Afortunadamente, diría que el debate está más vivo que nunca, tal como acredita el hecho de que Hans-Werner Sinn, presidente del prestigioso instituto alemán IFO, se haya sumado explícitamente a la propuesta del bail-in. Que incluso desde Alemania, nuestro principal acreedor exterior y, por tanto, uno de los países que más sufriría una capitalización de deuda, abracen esta alternativa como la más saludable de las posibles, sólo puede ser recibido con una moderada y cautelosa esperanza.

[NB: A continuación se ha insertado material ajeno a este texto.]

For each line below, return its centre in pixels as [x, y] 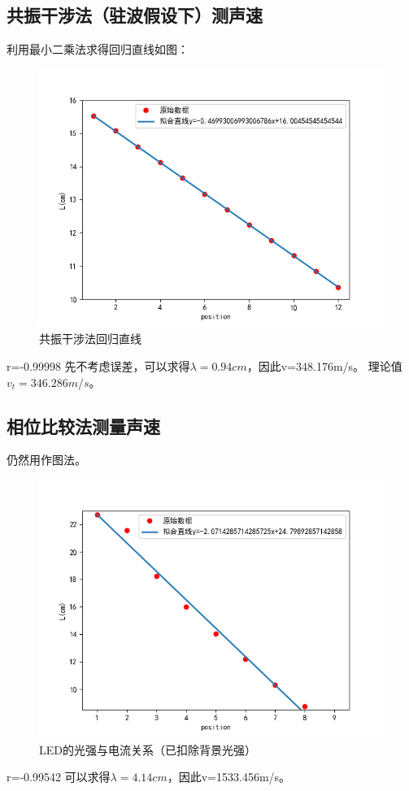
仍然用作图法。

Pero regresemos a la crítica que Don Juan Velarde ha efectuado sobre mi artículo. Tres son las peticiones de principio que don Juan me afea: la primera, mi impropia comparación entre el rescate a la banca y los planes de despilfarro tipo Plan E; segunda, mi presunción de que gran parte del rescate terminará acarreando pérdidas tanto para el Estado como para, en última instancia, el contribuyente; y tercero, mi apresurada aseveración de que el préstamo de Bruselas, instrumentado a través del Tesoro, condena a nuestro sector público a la insolvencia. Voy a intentar aclarar estos tres extremos.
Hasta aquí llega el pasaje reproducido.